Opzijkijken
Naar aanleiding van de partij De Saegher – Van der Meiden, december 2019 (zie hierna), moest ik opeens denken aan het bekende boek van Euwe over Fischer, Fischer en zijn voorgangers uit 1975 dat ik als zestienjarige puber voor mijn verjaardag had gekregen, omdat ik een jaar daarvoor had leren schaken van een vriendje en helemaal gek was van het spelletje. In het boek wordt een dappere poging ondernomen de vraag te beantwoorden of Fischer de beste speler allertijden is. (Voor alle duidelijkheid: Karpov en Kasparov waren toen niet of nauwelijks in beeld, laat staan Anand, Kramnik en Carlsen..).
Na dat Fischer, door middel van diverse theorieën en onderzoekingen (o.a. via het rating-systeem) is vergeleken met Capablanca, Lasker en Aljechin en de dan nog in leven zijnde ex-wereldkampioenen Euwe, Spasski, Tal, Botwinnik, Smyslov en Petrosjan, komt de auteur tot de ietwat vage conclusie dat deze vergelijking in het voordeel van Fischer uitvalt.
Wat echter veel interessanter is dan deze bijzonder moeilijk aan te tonen bewering, is de analyse van zowel de sterke als zwakke punten van bovengenoemde spelers, met name het drietal Capablanca, Lasker en Aljechin.

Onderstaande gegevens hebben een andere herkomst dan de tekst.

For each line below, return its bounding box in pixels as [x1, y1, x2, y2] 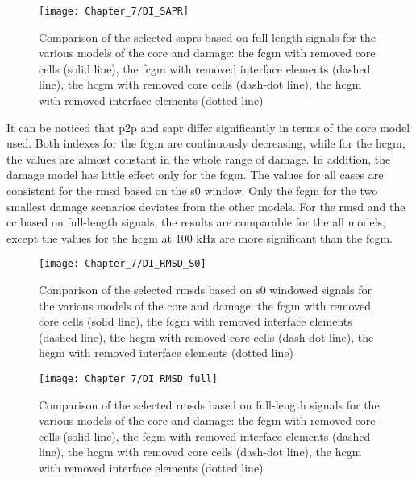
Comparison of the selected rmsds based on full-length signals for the [39, 396, 380, 413]
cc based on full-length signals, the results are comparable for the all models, [6, 214, 385, 231]
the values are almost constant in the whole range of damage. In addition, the [6, 150, 391, 167]
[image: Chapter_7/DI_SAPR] [39, 6, 189, 17]
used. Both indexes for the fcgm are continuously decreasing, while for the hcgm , [6, 135, 406, 152]
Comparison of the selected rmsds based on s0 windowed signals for [39, 281, 372, 298]
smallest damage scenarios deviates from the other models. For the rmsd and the [6, 197, 406, 214]
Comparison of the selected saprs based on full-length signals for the [39, 28, 376, 45]
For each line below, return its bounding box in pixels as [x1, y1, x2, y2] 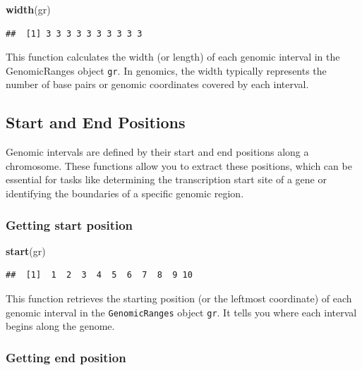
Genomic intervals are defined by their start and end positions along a [6, 144, 309, 159]
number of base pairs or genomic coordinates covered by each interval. [6, 77, 309, 92]
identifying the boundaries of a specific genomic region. [6, 186, 244, 201]
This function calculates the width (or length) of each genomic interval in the [6, 49, 340, 64]
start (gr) [6, 243, 46, 258]
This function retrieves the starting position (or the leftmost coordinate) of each [6, 291, 352, 306]
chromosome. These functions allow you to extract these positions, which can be [6, 158, 352, 173]
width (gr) [6, 2, 51, 16]
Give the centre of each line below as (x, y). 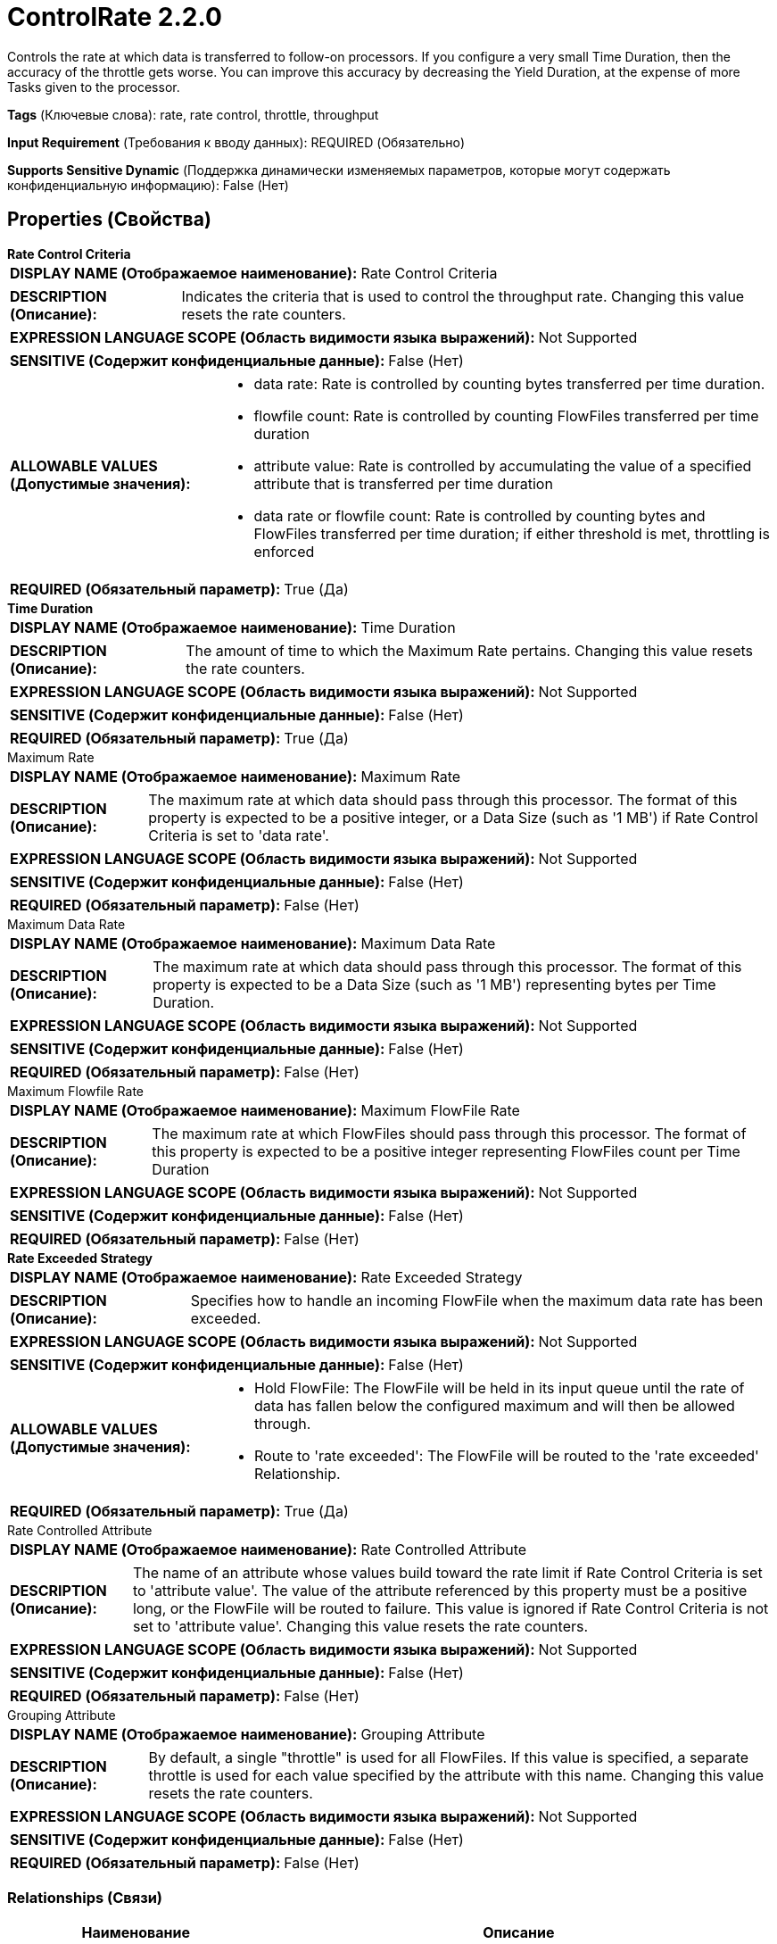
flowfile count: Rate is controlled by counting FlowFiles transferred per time (506, 415)
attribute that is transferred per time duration (403, 483)
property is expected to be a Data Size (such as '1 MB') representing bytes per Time (434, 984)
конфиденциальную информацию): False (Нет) (148, 185)
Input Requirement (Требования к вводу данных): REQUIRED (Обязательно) (236, 142)
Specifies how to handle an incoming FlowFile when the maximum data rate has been (477, 1300)
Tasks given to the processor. (94, 87)
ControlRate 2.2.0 (115, 17)

Over Capablanca: ‘Heeft een gezonde kijk op de stelling en een uitstekend voorstellingsvermogen dat hem in staat stelt lange reeksen zetten vooruit te zien, zelfs in rustige en vervelende stellingen en is een absolute meester in de petit combination’. Als ‘Fout van Capablanca’ wordt het hebben van ‘een te groot zelfvertrouwen in een solide stelling’, een ‘psychologische fout’ genoemd, hetgeen hem, althans volgens Euwe, min of meer zijn wereldtitel heeft gekost tegen Aljechin in 1927.
Over Aljechins fouten: ‘Hij faalde van tijd tot tijd tegen spelers van formaat door het niet op te kunnen brengen op vereenvoudiging te spelen, om vervolgens zijn tegenstanders door eindeloze manoeuvres murw te maken’. Gevolg was dat hij dan tactisch (Aljechin was, zoals een ieder ongetwijfeld bekend, een geniale aanvalsspeler), de partij wilde beslissen hetgeen dus niet altijd goed afliep..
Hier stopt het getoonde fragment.